Interfacial Engineering of TiO2/Ti3C2 MXene/Carbon Nitride Hybrids Boosting Charge Transfer for Efficient Photocatalytic Hydrogen Evolution

Charge separation and transfer are central issues dominating the underlying energy conversion mechanisms of photosynthetic systems. Here, inspired by nature, a multi-interfacial engineering strategy for constructing a strongly coupled interactive transmission network for stable and efficient photocatalytic hydrogen production is proposed. A multivariate all-solid-state Z-scheme with intimate electron interactions is formed through strong bridging bonds due to Ti orbit modulation and stacking hybridization between hybrids. The electron couple structure realizes an efficient carrier directional separation and transfer, enabling the charge separation efficiency to be enhanced dramatically by 7.2 times. Furthermore, the resulting material provides a highly stable photocatalytic hydrogen activity, up to 15.29 mmol h(-1) g(-1), 18.8 times higher than pure carbon nitride, surpassing many reported photocatalysts.

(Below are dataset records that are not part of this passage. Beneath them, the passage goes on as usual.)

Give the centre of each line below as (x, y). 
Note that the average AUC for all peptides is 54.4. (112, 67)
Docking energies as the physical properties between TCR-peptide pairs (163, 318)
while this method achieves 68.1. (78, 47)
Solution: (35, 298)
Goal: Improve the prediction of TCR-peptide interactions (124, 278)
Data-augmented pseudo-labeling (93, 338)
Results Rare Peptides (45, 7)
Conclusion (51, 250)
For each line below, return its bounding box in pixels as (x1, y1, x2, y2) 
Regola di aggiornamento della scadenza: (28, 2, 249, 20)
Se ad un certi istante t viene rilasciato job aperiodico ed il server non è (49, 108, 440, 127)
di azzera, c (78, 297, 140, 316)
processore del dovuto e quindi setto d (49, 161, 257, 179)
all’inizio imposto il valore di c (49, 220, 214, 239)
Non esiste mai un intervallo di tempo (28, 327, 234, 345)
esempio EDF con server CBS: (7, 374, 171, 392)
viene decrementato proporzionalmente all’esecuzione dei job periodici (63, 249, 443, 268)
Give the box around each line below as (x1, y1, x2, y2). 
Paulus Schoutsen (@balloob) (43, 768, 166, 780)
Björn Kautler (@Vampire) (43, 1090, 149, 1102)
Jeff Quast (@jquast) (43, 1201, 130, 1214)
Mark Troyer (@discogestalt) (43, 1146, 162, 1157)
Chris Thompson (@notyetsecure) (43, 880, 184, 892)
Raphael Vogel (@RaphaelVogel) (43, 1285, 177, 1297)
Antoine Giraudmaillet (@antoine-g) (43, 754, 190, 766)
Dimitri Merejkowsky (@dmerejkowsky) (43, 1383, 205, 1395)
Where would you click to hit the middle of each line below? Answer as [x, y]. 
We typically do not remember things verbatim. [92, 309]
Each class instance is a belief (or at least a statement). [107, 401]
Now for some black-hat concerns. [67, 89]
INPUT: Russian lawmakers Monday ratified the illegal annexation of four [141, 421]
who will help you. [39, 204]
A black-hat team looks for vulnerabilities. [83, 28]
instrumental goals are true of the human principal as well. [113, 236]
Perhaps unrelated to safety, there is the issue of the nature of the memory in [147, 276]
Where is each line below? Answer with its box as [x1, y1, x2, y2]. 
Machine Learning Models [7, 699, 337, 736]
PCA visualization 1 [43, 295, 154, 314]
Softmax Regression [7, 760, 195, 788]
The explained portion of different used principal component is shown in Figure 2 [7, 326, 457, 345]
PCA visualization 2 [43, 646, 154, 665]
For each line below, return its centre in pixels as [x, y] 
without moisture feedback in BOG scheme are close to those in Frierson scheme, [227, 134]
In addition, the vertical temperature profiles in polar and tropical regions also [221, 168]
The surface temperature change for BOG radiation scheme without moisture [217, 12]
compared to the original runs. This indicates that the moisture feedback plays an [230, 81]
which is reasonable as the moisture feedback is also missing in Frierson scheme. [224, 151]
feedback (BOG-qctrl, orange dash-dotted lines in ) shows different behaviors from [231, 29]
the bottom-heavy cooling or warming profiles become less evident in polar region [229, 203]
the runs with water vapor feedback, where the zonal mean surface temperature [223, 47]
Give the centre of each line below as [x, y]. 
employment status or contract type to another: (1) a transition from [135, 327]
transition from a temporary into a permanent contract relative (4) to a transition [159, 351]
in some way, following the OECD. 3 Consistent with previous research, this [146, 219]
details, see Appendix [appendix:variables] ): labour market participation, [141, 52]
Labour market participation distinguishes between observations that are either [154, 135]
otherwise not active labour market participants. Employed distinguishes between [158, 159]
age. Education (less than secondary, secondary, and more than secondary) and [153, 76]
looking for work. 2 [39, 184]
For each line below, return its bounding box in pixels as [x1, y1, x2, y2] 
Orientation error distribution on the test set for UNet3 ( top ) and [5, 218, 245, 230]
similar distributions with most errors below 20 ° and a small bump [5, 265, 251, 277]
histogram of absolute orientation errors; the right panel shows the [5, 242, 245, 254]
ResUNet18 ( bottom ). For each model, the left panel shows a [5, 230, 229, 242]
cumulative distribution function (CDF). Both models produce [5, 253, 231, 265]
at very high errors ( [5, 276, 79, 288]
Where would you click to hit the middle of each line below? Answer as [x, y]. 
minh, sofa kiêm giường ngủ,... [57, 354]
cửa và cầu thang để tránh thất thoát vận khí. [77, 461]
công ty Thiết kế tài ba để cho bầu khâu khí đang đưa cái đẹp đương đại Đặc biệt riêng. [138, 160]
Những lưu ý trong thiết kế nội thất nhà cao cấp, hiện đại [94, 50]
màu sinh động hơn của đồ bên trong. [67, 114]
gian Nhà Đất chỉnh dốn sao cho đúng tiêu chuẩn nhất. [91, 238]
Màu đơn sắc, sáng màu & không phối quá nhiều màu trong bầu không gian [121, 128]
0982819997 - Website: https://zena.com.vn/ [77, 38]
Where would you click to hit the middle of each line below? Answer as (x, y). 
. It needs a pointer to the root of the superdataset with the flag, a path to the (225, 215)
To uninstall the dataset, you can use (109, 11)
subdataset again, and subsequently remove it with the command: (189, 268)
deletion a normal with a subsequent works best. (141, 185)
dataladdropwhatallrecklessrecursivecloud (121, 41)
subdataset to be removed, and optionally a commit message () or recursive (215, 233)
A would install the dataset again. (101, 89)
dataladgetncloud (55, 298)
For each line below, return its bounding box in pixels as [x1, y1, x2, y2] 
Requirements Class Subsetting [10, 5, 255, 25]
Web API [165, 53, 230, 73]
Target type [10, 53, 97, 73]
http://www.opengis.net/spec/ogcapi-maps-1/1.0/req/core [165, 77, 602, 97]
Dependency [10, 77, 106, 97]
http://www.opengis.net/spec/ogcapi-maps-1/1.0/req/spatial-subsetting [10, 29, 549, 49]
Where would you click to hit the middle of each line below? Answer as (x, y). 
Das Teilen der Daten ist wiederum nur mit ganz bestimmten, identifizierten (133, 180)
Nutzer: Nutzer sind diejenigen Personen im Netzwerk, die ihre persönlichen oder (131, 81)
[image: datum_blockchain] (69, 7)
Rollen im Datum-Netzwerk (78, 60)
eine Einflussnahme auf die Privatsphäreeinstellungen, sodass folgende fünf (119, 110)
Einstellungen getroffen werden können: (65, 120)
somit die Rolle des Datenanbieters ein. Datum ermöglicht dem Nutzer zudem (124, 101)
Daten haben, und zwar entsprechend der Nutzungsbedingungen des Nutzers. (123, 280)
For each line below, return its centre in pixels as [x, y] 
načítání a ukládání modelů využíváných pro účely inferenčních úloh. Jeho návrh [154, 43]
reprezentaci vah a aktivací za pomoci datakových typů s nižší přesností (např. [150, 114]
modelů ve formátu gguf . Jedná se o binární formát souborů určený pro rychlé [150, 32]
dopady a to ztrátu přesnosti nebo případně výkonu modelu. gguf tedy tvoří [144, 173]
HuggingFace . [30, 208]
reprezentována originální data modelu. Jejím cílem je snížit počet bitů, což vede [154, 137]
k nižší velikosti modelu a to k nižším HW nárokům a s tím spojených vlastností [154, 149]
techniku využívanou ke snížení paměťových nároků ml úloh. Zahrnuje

This work represents a significant development and helps develop a sound foundation for future design principles in accelerating charge transfer.

Automated summary

A nature-inspired multi-interfacial engineering strategy was proposed for constructing a stable and efficient photocatalytic hydrogen production system. By forming a multivariate all-solid-state Z-scheme through Ti orbit modulation and stacking hybridization, efficient electron transfer and separation were achieved, dramatically enhancing charge separation efficiency.